Human-induced global warming poses as much danger to the world as war, U.N. Secretary-General Ban Ki-moon said Thursday as he urged the United States to take the lead in the fight against global warming.
In his first address on the subject at the U.N. General Assembly hall, Ban said he would emphasize the climate crisis with the leaders at a June meeting in Germany of the Group of Eight industrialized nations — Canada, France, Germany, Italy, Japan, Britain, the United States and Russia.
“The majority of the United Nations work still focuses on preventing and ending conflict,” Ban told an international U.N. school conference on global warming. “But the danger posed by war to all of humanity and to our planet is at least matched by the climate crisis and global warming.”
“In coming decades, changes in our environment and the resulting upheavals from droughts to inundated coastal areas to loss of arable land are likely to become a major driver of war and conflict,” said Ban, who became U.N. chief on Jan. 1.
Ban said the world needed a more coherent system of international environmental governance and that he hoped the United States would take the lead in looking toward the climate change fight beyond 2012 when the international Kyoto climate pact expires.

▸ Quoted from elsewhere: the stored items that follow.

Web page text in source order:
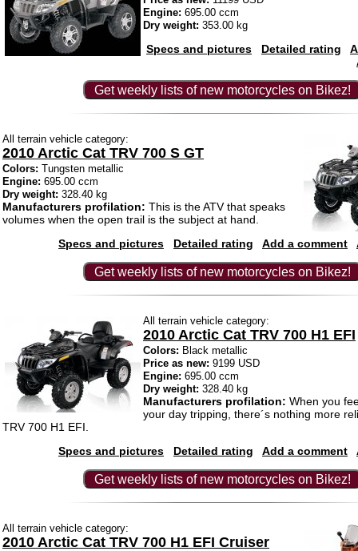
Engine: 695.00 ccm
Dry weight: 353.00 kg
Specs and pictures Detailed rating
Get weekly lists of new motorcycles on Bikez!
All terrain vehicle category:
2010 Arctic Cat TRV 700 S GT
Colors: Tungsten metallic
Engine: 695.00 ccm
Dry weight: 328.40 kg
Manufacturers profilation: This is the ATV that speaks
volumes when the open trail is the subject at hand.
Specs and pictures
Detailed rating Add a comment
Get weekly lists of new motorcycles on Bikez!
All terrain vehicle category:
2010 Arctic Cat TRV 700 H1 EFI
Colors: Black metallic
Price as new: 9199 USD
Engine: 695.00 ccm
Dry weight: 328.40 kg
Manufacturers profilation: When you
your day tripping, there´s nothing more
TRV 700 H1 EFI.
Specs and pictures
Detailed rating Add a comment
Get weekly lists of new motorcycles on Bikez!
All terrain vehicle category:
2010 Arctic Cat TRV 700 H1 EFI Cruiser
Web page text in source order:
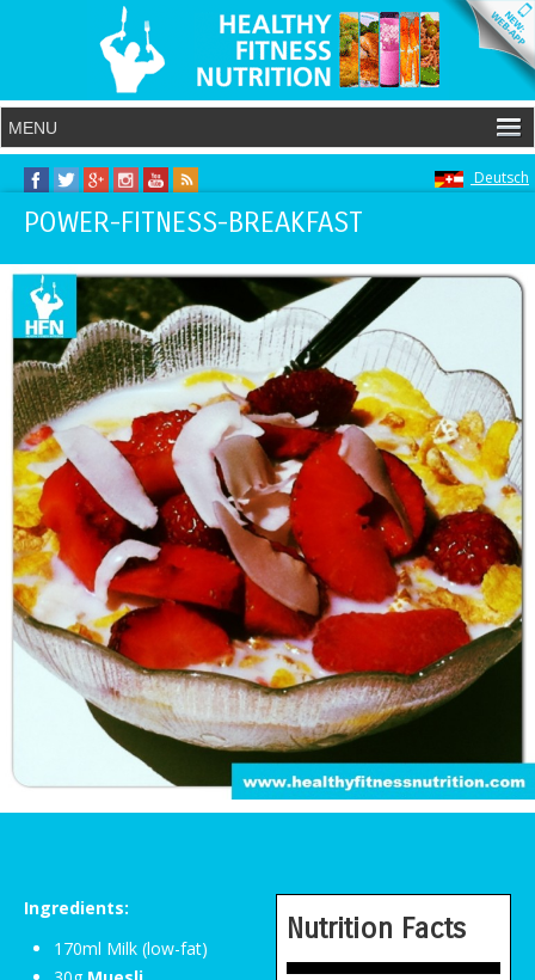
Deutsch
POWER-FITNESS-BREAKFAST
Nutrition Facts
Ingredients:
170ml Milk (low-fat)
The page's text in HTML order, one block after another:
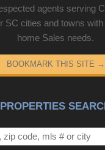
agents serving
SC cities and towns
home Sales needs.
BOOKMARK THIS SITE →
PROPERTIES
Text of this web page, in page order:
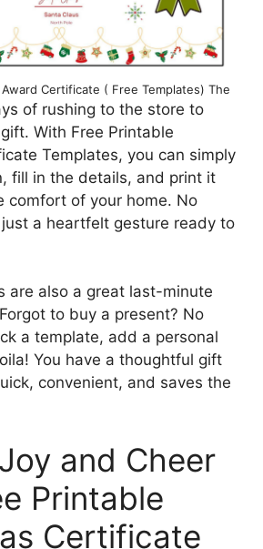
Certificate ( Free Templates) The
of rushing to the store to
With Free Printable
Templates, you can simply
fill in the details, and print it
of your home. No
a heartfelt gesture ready to
are also a great last-minute
to buy a present? No
a template, add a personal
You have a thoughtful gift
convenient, and saves the
and Cheer
Printable
Certificate
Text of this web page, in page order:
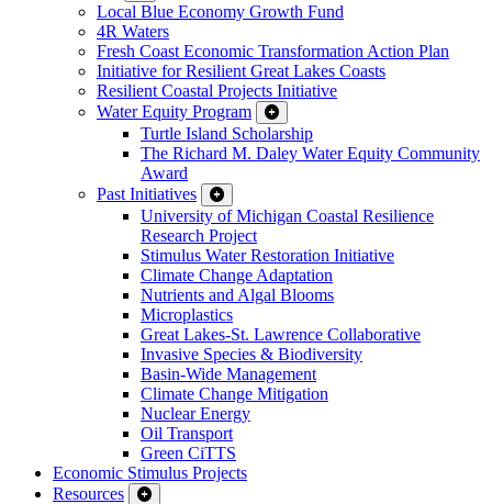
Local Blue Economy Growth Fund
4R Waters
Fresh Coast Economic Transformation Action Plan
Initiative for Resilient Great Lakes Coasts
Resilient Coastal Projects Initiative
Water Equity Program
Turtle Island Scholarship
The Richard M. Daley Water Equity Community
Award
Past Initiatives
University of Michigan Coastal Resilience
Research Project
Stimulus Water Restoration Initiative
Climate Change Adaptation
Nutrients and Algal Blooms
Microplastics
Great Lakes-St. Lawrence Collaborative
Invasive Species & Biodiversity
Basin-Wide Management
Climate Change Mitigation
Nuclear Energy
Oil Transport
Green CiTTS
Economic Stimulus Projects
Resources
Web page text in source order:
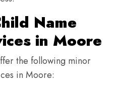
Name
in Moore
the following minor
in Moore:
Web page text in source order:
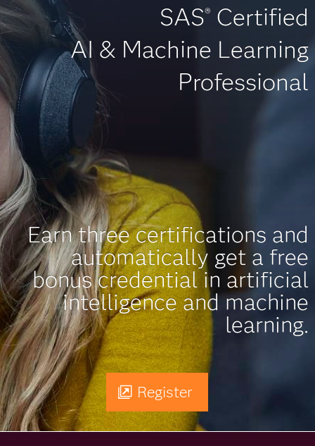
SAS® Certified
AI & Machine Learning
Professional
Earn three certifications and
automatically get a free
bonus credential in artificial
intelligence and machine
learning.
Register
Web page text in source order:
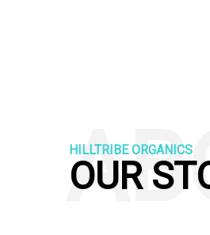
HILLTRIBE ORGANICS
OUR
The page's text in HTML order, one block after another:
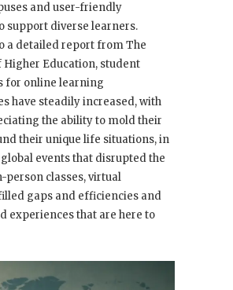
and user-friendly
support diverse learners.
a detailed report from The
Higher Education, student
for online learning
have steadily increased, with
the ability to mold their
their unique life situations, in
events that disrupted the
person classes, virtual
gaps and efficiencies and
experiences that are here to
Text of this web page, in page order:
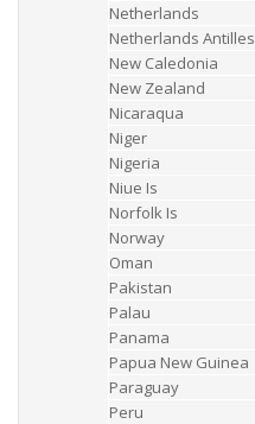
Netherlands
Netherlands Antilles
New Caledonia
New Zealand
Nicaraqua
Niger
Nigeria
Niue Is
Norfolk Is
Norway
Oman
Pakistan
Palau
Panama
Papua New Guinea
Paraguay
Peru

“I hope that United States, while they have taken their role in innovative technologies as well as promoting cleaner energies, will also take the lead in this very important and urgent issue,” Ban said.
Forecast for warmer century
Last month a U.N.-panel of 2,500 top climate scientists from more than 130 nations said mankind's carbon emissions are adding to the natural climate cycle, and predicted more droughts, heat waves and a slow rise in sea levels that could continue for more than 1,000 years even if those emissions were capped.
The panel’s report predicts a “best estimate” that temperatures would rise by between 3.2 and 7.8 Fahrenheit in the 21st century.
On Tuesday, a scientific panel reported to the United Nations that to head off the worst of climate change, governments must pour tens of billions of dollars more than they are into clean-energy research and enforce sharp rollbacks in fossil-fuel emissions.
The U.S. government's research spending, for one, should be "probably tripled or more," a panel leader said.
Ban has pledged to make climate change a top priority and said the United Nations is the natural arena to tackle the problem. He had considered a summit but his staff recently said this would not happen.
Instead the United Nations was preparing for a U.N. framework convention on climate change conference to be held in Bali, Indonesia, in December, Ban said.
The United States is the world’s top greenhouse gas emitter and accounts for about a quarter of the global total, ahead of China, Russia and India.
Thirty-five industrialized countries bound by the Kyoto treaty, which obliges average cuts in emissions of 5 percent below 1990 levels by 2008-12, account for just 30 percent of world emissions.
President Bush pulled out of Kyoto in 2001, saying that it would damage the U.S. economy and unfairly set no targets for developing nations. But in January he acknowledged climate change as a “serious challenge.”
Gore documentary invoked
Ban said the success of the Oscar-winning documentary “An Inconvenient Truth,” inspired by former U.S. Vice President Al Gore’s environmental campaign, showed “even among the broader public climate change is no longer an inconvenient issue — it is an inescapable reality.”
“I am encouraged to know that in the industrialized countries from which leadership is most needed, awareness is growing,” he said adding that the cost of inaction or delayed action exceeded the short-term investment needed.
“The world needs a more coherent system of international environmental governance,” Ban said. “Unfortunately my generation has been somewhat careless in looking after our one and only planet but I am hopeful that is finally changing.”